In 1995, "Let's Groove" was covered by the Australian R&B/pop boy band CDB. In Australia, the song reached number 2 and was certified platinum for shipments of over 70,000 units. In New Zealand, it peaked at number 1 for three weeks and also received a platinum certification, indicating sales exceeding 10,000 copies. At the ARIA Music Awards of 1996, "Let's Groove" won the Highest Selling Single category.

===Track listing===
CD single
1. "Let's Groove" – 4:17
2. "You Will Be Mine" – 4:07
3. "Let's Groove" (Summer Groove) – 5:05
4. "Let's Groove" (instrumental) – 4:19

===Charts===
====Weekly charts====

| Chart (1995–1996) | Peak position |
|---|---|
| Australia (ARIA) | 2 |
| New Zealand (Recorded Music NZ) | 1 |

====Year-end charts====

| Chart (1995) | Position |
|---|---|
| Australia (ARIA) | 8 |

| Chart (1996) | Position |
|---|---|
| Australia (ARIA) | 80 |
| New Zealand (RIANZ) | 14 |

===Certifications===

| Region | Certification | Certified units/sales |
| Australia (ARIA) | Platinum | 70,000^{^} |
| New Zealand (RMNZ) | Platinum | 10,000^{*} |
^{*} Sales figures based on certification alone. ^{^} Shipments figures based on certification alone.

===Release history===

| Region | Date | Format(s) | Label(s) | Ref. |
| Australia | October 16, 1995 | CD; cassette; | Epic |  |
| Japan | July 24, 1996 | CD |  |

==Asia's Got Talent judges version==

"Let's Groove" was covered by the Asia's Got Talent judges—David Foster, Anggun, Melanie C and Vanness Wu—and released as a promotional single on May 14, 2015, by Universal.

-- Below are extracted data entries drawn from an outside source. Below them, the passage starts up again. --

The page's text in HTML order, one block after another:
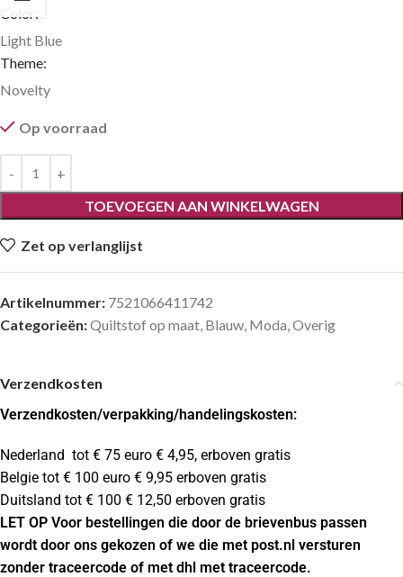
Color:
Light Blue
Theme:
Novelty
Op voorraad
TOEVOEGEN AAN WINKELWAGEN
Zet op verlanglijst
Artikelnummer: 7521066411742
Categorieën:Quiltstof op maat, Blauw, Moda,Overig
Verzendkosten
Verzendkosten/verpakking/handelingskosten:
Nederland tot € 75 euro € 4,95, erboven gratis
Belgie tot € 100 euro € 9,95 erboven gratis
Duitsland tot € 100 € 12,50 erboven gratis
LET OP Voor bestellingen die door de brievenbus passen
wordt door ons gekozen of we die met post.nl versturen
zonder traceercode of met dhl met traceercode.
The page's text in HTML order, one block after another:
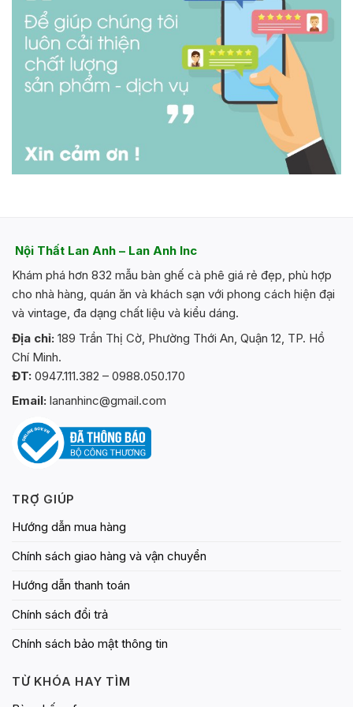
Nội Thất Lan Anh – Lan Anh Inc
Khám phá hơn 832 mẫu bàn ghế cà phê giá rẻ đẹp, phù hợp
cho nhà hàng, quán ăn và khách sạn với phong cách hiện đại
và vintage, đa dạng chất liệu và kiểu dáng.
Địa chỉ: 189 Trần Thị Cờ, Phường Thới An, Quận 12, TP. Hồ
Chí Minh.
ĐT: 0947.111.382 – 0988.050.170
Email: lananhinc@gmail.com
TRỢ GIÚP
Hướng dẫn mua hàng
Chính sách giao hàng và vận chuyển
Hướng dẫn thanh toán
Chính sách đổi trả
Chính sách bảo mật thông tin
TỪ KHÓA HAY TÌM
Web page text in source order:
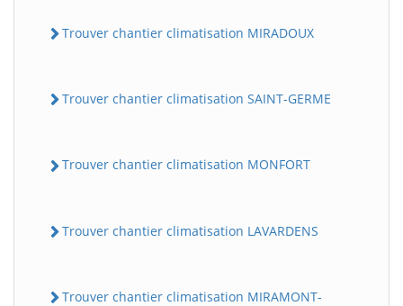
Trouver chantier climatisation MIRADOUX
Trouver chantier climatisation SAINT-GERME
Trouver chantier climatisation MONFORT
Trouver chantier climatisation LAVARDENS
Trouver chantier climatisation MIRAMONT-
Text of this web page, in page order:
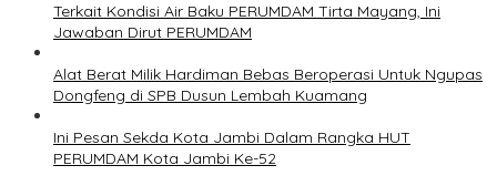
Terkait Kondisi Air Baku PERUMDAM Tirta Mayang, Ini
Jawaban Dirut PERUMDAM
Alat Berat Milik Hardiman Bebas Beroperasi Untuk Ngupas
Dongfeng di SPB Dusun Lembah Kuamang
Ini Pesan Sekda Kota Jambi Dalam Rangka HUT
PERUMDAM Kota Jambi Ke-52

It was released as a charity single for the May 2015 Nepal earthquake and all money raised was donated to the victims. This version was produced by David Foster.

===Promotion===
On May 14, 2015, the four artists performed the song in the final of first season of Asia's Got Talent. On June 4, the Asia's Got Talent released the behind the scenes video of the recording.

===Release history===

| Country | Date | Format | Label |
| Hong Kong | May 14, 2015 | Digital download | Universal |
Indonesia
Malaysia
Singapore
Vietnam

==See also==
- List of number-one R&B singles of 1981 (U.S.)
- List of number-one singles from the 1990s (New Zealand)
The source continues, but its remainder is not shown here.